The chromosome number of Ourisia glandulosa is 2n=48.

== Distribution and habitat ==
Ourisia glandulosa is a New Zealand mountain foxglove that is endemic to the South Island of New Zealand. It is widespread and common in most high-elevation areas of Otago, especially around snowbanks, and can also be found in some high-elevation areas of nearby southern Canterbury and Southland.

It grows in damp, rocky, sheltered areas of herbfields, grasslands and scrub above the bush line from 1050 to 2000 m above sea level.'

== Phylogeny ==
An individual of O. glandulosa was included in phylogenetic analyses of all species of the genus Ourisia using standard DNA sequencing markers (two nuclear ribosomal DNA markers and two chloroplast DNA regions) and morphological data. In all analyses, the sampled individual belonged to the highly supported New Zealand lineage, and in the nuclear ribosomal and combined datasets, it was strongly supported in a clade with two other southern South Island endemic species, Ourisia spathulata and O. confertifolia.

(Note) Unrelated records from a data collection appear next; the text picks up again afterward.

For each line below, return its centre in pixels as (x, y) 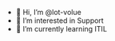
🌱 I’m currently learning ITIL (61, 29)
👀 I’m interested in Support (59, 20)
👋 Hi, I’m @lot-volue (48, 12)

In another phylogenetic study using amplified fragment length polymorphisms (AFLPs), all 10 sampled individuals formed a highly supported clade that was in turn highly supported as being closely related to O. spathluata and O. confertifolia. Together, sampled individuals of O. glandulosa and O. spathulata also comprised one of the significant clusters in the Bayesian clustering analysis.

== Biology ==
Ourisia glandulosa was one of several New Zealand alpine flowering plants used in field experiments to show that flower color influences insect visitation in alpine New Zealand.

In a field study of alpine plant pollinators in the Remarkables Range, South Island, Ourisia glandulosa was visited by solitary bees and syrphid flies. Of the two groups of pollinators, a solitary bee in the genus Hylaeus (H. matamoko) was a more effective pollinator than syrphid flies in the genus Allograpta, likely performing 90% of the pollination of O. glandulosa.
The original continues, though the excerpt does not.